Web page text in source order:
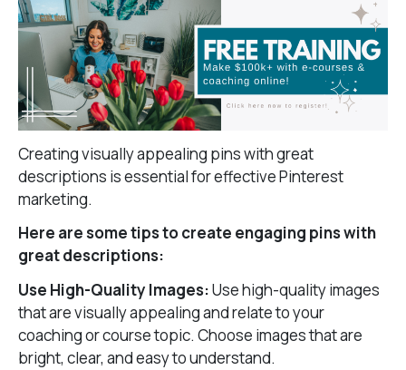
Creating visually appealing pins with great
descriptions is essential for effective Pinterest
marketing.
Here are some tips to create engaging pins with
great descriptions:
Use High-Quality Images:Use high-quality images
that are visually appealing and relate to your
coaching or course topic. Choose images that are
bright, clear, and easy to understand.
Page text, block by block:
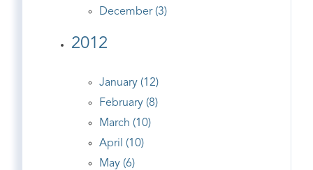
December (3)
2012
January (12)
February (8)
March (10)
April (10)
May (6)
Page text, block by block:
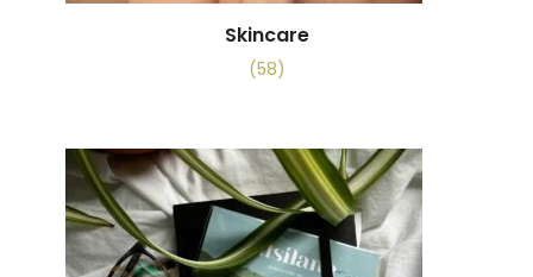
Skincare
(58)
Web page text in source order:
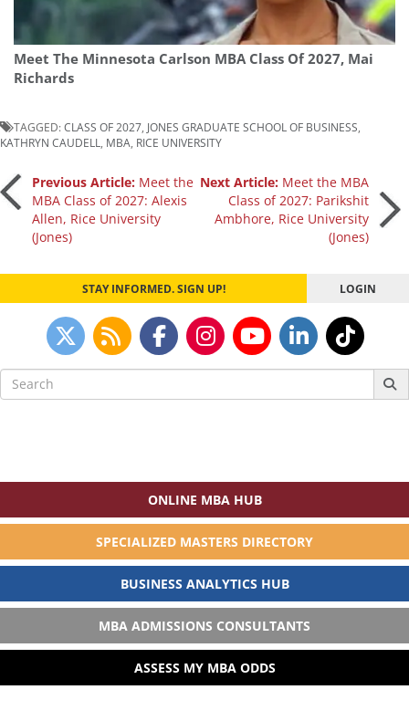
Meet The Minnesota Carlson MBA Class Of 2027, Mai
Richards
TAGGED:CLASS OF 2027 JONES GRADUATE SCHOOL OF BUSINESS
KATHRYN CAUDELL
MBA RICE UNIVERSITY
Post
navigation
Previous Article: Meet the
MBA Class of 2027: Alexis
Allen, Rice University
(Jones)
Next Article: Meet the MBA
Class of 2027: Parikshit
Ambhore, Rice University
(Jones)
STAY INFORMED. SIGN UP! LOGIN
Search
for:
ONLINE MBA HUB
SPECIALIZED MASTERS DIRECTORY
BUSINESS ANALYTICS HUB
MBA ADMISSIONS CONSULTANTS
ASSESS MY MBA ODDS
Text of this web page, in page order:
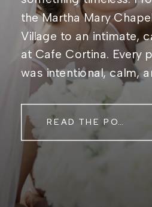
the Martha Mary
Village to an intimate,
at Cafe Cortina. Every
was intentional, calm,
around simply being
story started in the
their […] READ THE POST
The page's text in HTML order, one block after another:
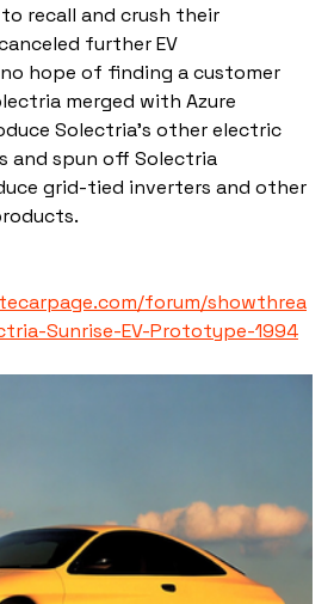
recall and crush their
further EV
hope of finding a customer
merged with Azure
Solectria's other electric
and spun off Solectria
grid-tied inverters and other
forum/showthrea
Sunrise-EV-Prototype-1994
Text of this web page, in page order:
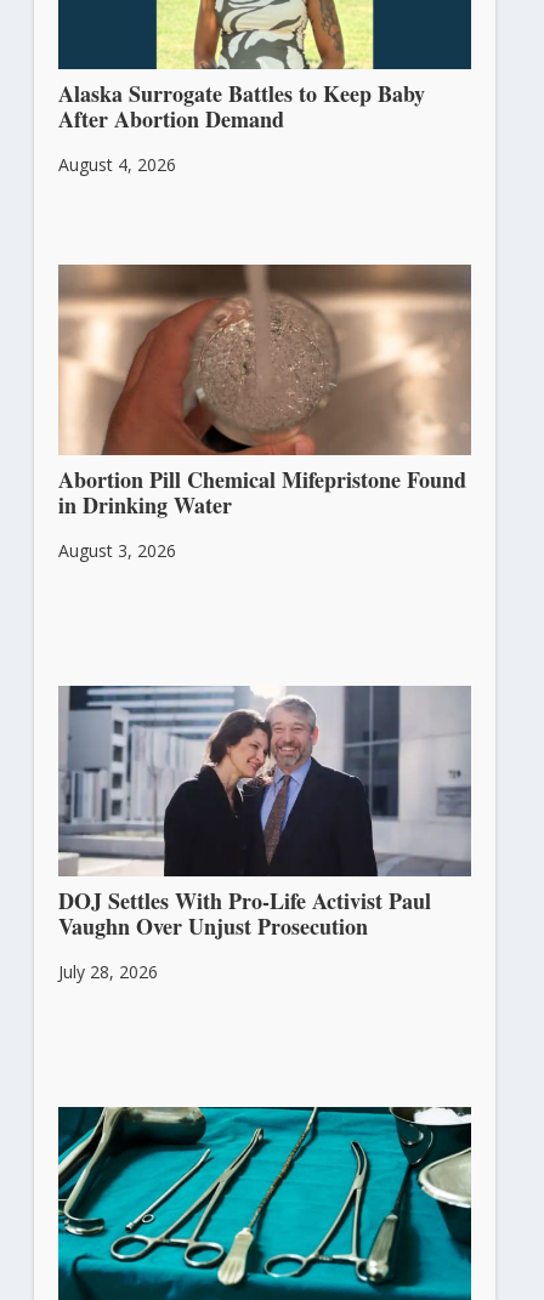
Alaska Surrogate Battles to Keep Baby
After Abortion Demand
August 4, 2026
Abortion Pill Chemical Mifepristone Found
in Drinking Water
August 3, 2026
DOJ Settles With Pro-Life Activist Paul
Vaughn Over Unjust Prosecution
July 28, 2026
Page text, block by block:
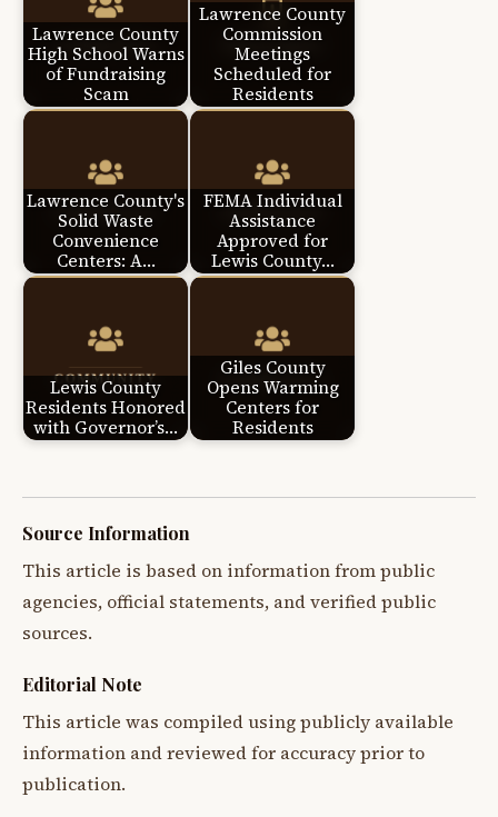
Lawrence County
High School Warns
of Fundraising
Scam
Lawrence County
Commission
Meetings
Scheduled for
Residents
Lawrence County's
Solid Waste
Convenience
Centers: A…
FEMA Individual
Assistance
Approved for
Lewis County…
Lewis County
Residents Honored
with Governor’s…
Giles County
Opens Warming
Centers for
Residents
Source Information
This article is based on information from public
agencies, official statements, and verified public
sources.
Editorial Note
This article was compiled using publicly available
information and reviewed for accuracy prior to
publication.

=-=-=-=-=

Scan the material above for the string "that" and report each line where you find it.

Result for this exercise:
that are visually appealing and relate to your
coaching or course topic. Choose images that are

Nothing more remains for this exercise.